:: PROBLEM REQUIREMENTS ::
The response should hold every record from the listing that follows, verbatim, and no pictures.

:: DATASET EXCERPTS ::
====================

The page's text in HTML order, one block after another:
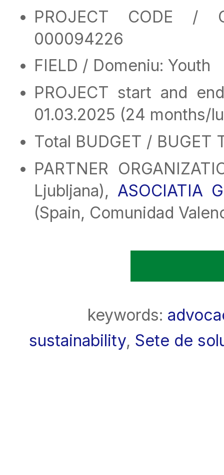
PROJECT CODE /
000094226
FIELD / Domeniu: Youth
PROJECT start and
01.03.2025 (24 months/
Total BUDGET / BUGET
PARTNER
Ljubljana), ASOCIATIA
(Spain, Comunidad
keywords:
sustainability, Sete de
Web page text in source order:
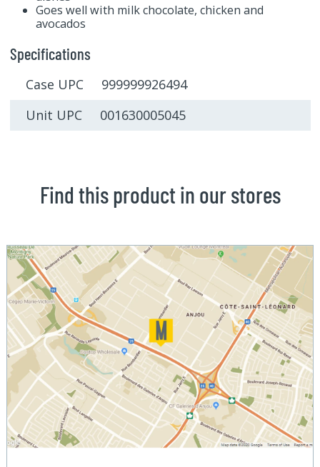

====================

:: RESPONSE BOX ::
The page's text in HTML order, one block after another:
PROJECT CODE /
000094226
FIELD / Domeniu: Youth
PROJECT start and
01.03.2025 (24 months/
Total BUDGET / BUGET
PARTNER
Ljubljana), ASOCIATIA
(Spain, Comunidad
keywords:
sustainability, Sete de
Web page text in source order:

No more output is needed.